# Document similarity

In [20]:
import pandas as pd
import numpy as np
import string
import spacy
from spacy.lang.en.stop_words import STOP_WORDS
from sklearn.feature_extraction.text import TfidfVectorizer
from sklearn.neighbors import NearestNeighbors

In [3]:
df = pd.read_csv('data/amazon_alexa.tsv', sep='\t')
df.head()

Unnamed: 0,rating,date,variation,verified_reviews,feedback
0,5,31-Jul-18,Charcoal Fabric,Love my Echo!,1
1,5,31-Jul-18,Charcoal Fabric,Loved it!,1
2,4,31-Jul-18,Walnut Finish,"Sometimes while playing a game, you can answer...",1
3,5,31-Jul-18,Charcoal Fabric,I have had a lot of fun with this thing.

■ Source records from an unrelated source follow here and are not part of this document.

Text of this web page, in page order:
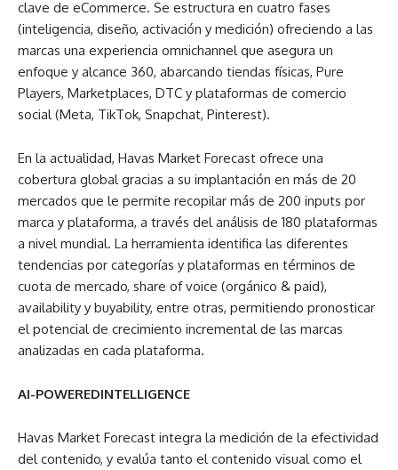
clave de eCommerce. Se estructura en cuatro fases
(inteligencia, diseño, activación y medición) ofreciendo a las
marcas una experiencia omnichannel que asegura un
enfoque y alcance 360, abarcando tiendas físicas, Pure
Players, Marketplaces, DTC y plataformas de comercio
social (Meta, TikTok, Snapchat, Pinterest).
En la actualidad, Havas Market Forecast ofrece una
cobertura global gracias a su implantación en más de 20
mercados que le permite recopilar más de 200 inputs por
marca y plataforma, a través del análisis de 180 plataformas
a nivel mundial. La herramienta identifica las diferentes
tendencias por categorías y plataformas en términos de
cuota de mercado, share of voice (orgánico & paid),
availability y buyability, entre otras, permitiendo pronosticar
el potencial de crecimiento incremental de las marcas
analizadas en cada plataforma.
AI-POWEREDINTELLIGENCE
Havas Market Forecast integra la medición de la efectividad
del contenido, y evalúa tanto el contenido visual como el
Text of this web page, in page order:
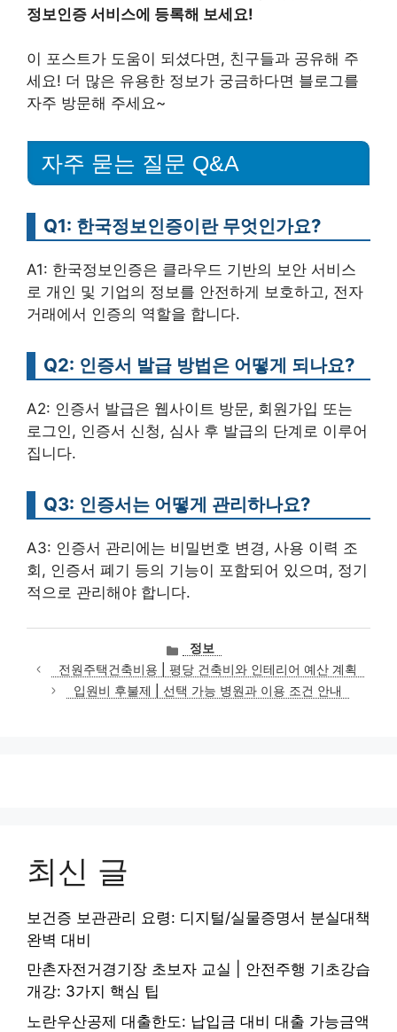
정보인증 서비스에 등록해 보세요!
이 포스트가 도움이 되셨다면, 친구들과 공유해 주
세요! 더 많은 유용한 정보가 궁금하다면 블로그를
자주 방문해 주세요~
자주 묻는 질문 Q&A
Q1: 한국정보인증이란 무엇인가요?
A1: 한국정보인증은 클라우드 기반의 보안 서비스
로 개인 및 기업의 정보를 안전하게 보호하고, 전자
거래에서 인증의 역할을 합니다.
Q2: 인증서 발급 방법은 어떻게 되나요?
A2: 인증서 발급은 웹사이트 방문, 회원가입 또는
로그인, 인증서 신청, 심사 후 발급의 단계로 이루어
집니다.
Q3: 인증서는 어떻게 관리하나요?
A3: 인증서 관리에는 비밀번호 변경, 사용 이력 조
회, 인증서 폐기 등의 기능이 포함되어 있으며, 정기
적으로 관리해야 합니다.
카
테
고
리
정보
전원주택건축비용 | 평당 건축비와 인테리어 예산 계획
입원비 후불제 | 선택 가능 병원과 이용 조건 안내
최신 글
보건증 보관관리 요령: 디지털/실물증명서 분실대책
완벽 대비
만촌자전거경기장 초보자 교실 | 안전주행 기초강습
개강: 3가지 핵심 팁
노란우산공제 대출한도: 납입금 대비 대출 가능금액
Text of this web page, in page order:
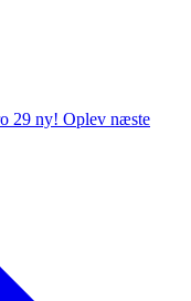
29 ny! Oplev næste
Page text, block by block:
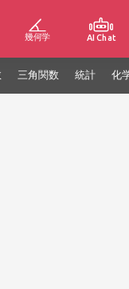
幾何学 AI Chat
三角関数 統計 化

My 4 ...,1
4,5,31-Jul-18,Charcoal Fabric,Music,1


In [None]:
df.shape

## Load language model, punctuation and stopwords

In [4]:
# load (medium-size) English language model and stopwords
nlp = spacy.load('en_core_web_md')
stop_words = spacy.lang.en.stop_words.STOP_WORDS
# list of punctuation
punctuations = string.punctuation

## Custom tokenizer

In [5]:
# creating our tokenizer function
def custom_tokenizer(sentence):
    
    # remove newline chars, punctuation
    exclude = ['\n', '’', *string.punctuation]
    sentence = ''.join(ch for ch in sentence if ch not in exclude)
    
    # creating our token object, which is used to create documents with linguistic annotations.
    tokens = nlp(sentence)

    # lemmatization, lowercase, strip extra whitespace
    tokens = [ word.lemma_.lower().strip() if word.lemma_ != "-PRON-" else word.lower_ for word in tokens ]
#     tokens = [ w.lower_ for w in tokens ]

    # remove stopwords
    tokens = [ w for w in tokens if w not in stop_words ]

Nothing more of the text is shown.